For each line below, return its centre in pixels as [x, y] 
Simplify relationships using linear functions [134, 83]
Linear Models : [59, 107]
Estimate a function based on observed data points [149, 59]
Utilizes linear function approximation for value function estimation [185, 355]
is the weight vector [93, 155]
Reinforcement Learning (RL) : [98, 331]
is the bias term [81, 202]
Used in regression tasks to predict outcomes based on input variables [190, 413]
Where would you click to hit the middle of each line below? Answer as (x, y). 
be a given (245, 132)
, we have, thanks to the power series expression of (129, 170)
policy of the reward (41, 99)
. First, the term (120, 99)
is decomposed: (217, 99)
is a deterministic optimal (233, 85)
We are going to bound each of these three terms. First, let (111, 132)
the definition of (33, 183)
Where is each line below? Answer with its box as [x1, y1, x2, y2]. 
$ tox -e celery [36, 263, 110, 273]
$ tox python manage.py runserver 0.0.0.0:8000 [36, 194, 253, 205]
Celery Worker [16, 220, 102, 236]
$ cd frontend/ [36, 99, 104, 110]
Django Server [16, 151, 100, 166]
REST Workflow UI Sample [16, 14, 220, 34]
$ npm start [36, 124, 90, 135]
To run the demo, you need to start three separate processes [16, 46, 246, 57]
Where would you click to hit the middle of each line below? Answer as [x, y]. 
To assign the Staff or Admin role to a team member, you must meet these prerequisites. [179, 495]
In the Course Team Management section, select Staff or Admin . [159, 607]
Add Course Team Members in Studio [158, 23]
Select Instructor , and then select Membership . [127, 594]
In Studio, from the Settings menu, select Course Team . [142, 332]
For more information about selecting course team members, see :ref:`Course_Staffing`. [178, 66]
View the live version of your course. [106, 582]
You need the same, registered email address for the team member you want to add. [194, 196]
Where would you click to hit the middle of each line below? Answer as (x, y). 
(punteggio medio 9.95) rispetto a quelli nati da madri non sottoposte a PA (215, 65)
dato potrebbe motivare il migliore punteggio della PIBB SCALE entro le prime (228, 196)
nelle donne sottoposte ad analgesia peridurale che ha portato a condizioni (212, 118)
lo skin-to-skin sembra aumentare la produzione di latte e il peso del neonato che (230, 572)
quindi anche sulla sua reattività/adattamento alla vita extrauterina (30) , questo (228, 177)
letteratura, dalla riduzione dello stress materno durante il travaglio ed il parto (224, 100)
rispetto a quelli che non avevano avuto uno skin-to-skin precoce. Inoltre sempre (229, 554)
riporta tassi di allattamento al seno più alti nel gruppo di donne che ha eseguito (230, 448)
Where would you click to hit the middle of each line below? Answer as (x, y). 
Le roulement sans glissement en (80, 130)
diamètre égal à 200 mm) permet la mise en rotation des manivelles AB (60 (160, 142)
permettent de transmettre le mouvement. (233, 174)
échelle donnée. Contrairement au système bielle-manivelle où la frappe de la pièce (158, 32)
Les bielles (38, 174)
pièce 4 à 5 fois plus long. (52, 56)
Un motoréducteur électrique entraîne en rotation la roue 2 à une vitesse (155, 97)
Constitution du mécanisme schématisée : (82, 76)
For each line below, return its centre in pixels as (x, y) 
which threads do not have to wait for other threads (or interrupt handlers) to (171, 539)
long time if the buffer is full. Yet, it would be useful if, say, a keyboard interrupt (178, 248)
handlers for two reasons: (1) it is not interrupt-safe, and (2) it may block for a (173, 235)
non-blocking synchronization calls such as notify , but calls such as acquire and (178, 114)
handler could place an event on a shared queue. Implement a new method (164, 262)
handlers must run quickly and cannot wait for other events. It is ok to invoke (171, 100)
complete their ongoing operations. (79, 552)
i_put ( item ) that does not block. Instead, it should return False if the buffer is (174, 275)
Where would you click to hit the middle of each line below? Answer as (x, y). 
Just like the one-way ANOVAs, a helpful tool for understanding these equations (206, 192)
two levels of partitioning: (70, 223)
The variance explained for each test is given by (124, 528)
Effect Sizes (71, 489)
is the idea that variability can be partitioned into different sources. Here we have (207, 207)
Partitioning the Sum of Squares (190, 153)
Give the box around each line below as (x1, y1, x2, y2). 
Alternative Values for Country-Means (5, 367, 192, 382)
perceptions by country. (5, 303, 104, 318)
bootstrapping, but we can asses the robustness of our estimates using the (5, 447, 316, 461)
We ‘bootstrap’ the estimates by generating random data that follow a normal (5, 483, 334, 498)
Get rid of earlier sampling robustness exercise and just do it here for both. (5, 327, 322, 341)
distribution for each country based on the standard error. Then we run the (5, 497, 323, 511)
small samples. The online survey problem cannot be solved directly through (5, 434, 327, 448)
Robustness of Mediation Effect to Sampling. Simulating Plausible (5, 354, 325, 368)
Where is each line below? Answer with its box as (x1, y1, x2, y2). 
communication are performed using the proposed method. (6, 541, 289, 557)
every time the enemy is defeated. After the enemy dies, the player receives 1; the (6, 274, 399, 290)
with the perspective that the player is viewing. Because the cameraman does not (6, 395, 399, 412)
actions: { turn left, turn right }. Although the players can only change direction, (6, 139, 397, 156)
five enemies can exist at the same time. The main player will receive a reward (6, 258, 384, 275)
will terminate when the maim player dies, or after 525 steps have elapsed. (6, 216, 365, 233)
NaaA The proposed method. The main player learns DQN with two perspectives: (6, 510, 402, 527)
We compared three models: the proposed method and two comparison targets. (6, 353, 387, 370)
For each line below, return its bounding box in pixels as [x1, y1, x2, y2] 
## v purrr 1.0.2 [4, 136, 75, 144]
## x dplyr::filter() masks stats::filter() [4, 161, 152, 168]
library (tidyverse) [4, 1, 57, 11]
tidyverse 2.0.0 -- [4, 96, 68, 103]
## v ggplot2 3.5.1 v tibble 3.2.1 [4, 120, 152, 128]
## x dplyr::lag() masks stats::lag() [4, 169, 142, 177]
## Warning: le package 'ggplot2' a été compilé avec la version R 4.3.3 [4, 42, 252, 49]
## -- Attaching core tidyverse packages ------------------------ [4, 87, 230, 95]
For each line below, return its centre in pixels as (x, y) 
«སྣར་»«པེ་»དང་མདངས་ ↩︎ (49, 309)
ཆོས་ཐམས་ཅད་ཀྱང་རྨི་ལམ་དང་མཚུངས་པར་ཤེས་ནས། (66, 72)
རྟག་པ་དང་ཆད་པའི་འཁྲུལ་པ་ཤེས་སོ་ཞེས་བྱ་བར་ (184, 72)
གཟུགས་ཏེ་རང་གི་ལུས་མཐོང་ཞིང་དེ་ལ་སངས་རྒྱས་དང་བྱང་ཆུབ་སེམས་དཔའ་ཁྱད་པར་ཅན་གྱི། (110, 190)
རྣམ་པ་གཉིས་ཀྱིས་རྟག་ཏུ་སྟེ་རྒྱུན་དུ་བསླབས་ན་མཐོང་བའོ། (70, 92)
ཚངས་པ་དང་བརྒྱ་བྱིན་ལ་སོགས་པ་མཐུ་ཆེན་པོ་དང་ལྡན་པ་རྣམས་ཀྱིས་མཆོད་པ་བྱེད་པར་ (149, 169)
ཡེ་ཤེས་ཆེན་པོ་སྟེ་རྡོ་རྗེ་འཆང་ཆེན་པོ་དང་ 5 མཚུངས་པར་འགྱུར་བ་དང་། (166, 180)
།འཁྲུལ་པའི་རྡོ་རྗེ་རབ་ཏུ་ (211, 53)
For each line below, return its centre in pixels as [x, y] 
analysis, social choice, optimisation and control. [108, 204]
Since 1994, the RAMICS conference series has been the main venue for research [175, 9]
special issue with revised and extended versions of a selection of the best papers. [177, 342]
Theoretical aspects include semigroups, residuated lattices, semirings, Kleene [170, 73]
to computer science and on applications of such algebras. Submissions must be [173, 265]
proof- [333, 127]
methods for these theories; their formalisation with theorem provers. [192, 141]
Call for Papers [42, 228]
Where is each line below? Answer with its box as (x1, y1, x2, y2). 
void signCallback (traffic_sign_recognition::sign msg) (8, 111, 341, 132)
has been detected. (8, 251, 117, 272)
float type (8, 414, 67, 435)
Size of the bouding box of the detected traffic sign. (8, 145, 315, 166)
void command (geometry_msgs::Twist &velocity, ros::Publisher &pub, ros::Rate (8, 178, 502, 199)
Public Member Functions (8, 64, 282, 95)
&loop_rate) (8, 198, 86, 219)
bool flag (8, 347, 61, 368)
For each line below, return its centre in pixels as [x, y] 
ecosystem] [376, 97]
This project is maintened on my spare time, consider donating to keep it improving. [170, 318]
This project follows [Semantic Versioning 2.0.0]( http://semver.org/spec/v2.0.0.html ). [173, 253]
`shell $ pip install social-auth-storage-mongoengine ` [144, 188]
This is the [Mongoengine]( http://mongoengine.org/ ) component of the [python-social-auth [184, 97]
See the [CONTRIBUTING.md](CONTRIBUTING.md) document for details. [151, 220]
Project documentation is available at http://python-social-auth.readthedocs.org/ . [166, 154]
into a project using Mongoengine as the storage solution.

....

* [What is needed] Scan the material above. Copy each line where "using" occurs.

* [Written reply]
Simplify relationships using linear functions [134, 83]
bootstrapping, but we can asses the robustness of our estimates using the (5, 447, 316, 461)
communication are performed using the proposed method. (6, 541, 289, 557)
into a project using Mongoengine as the storage solution.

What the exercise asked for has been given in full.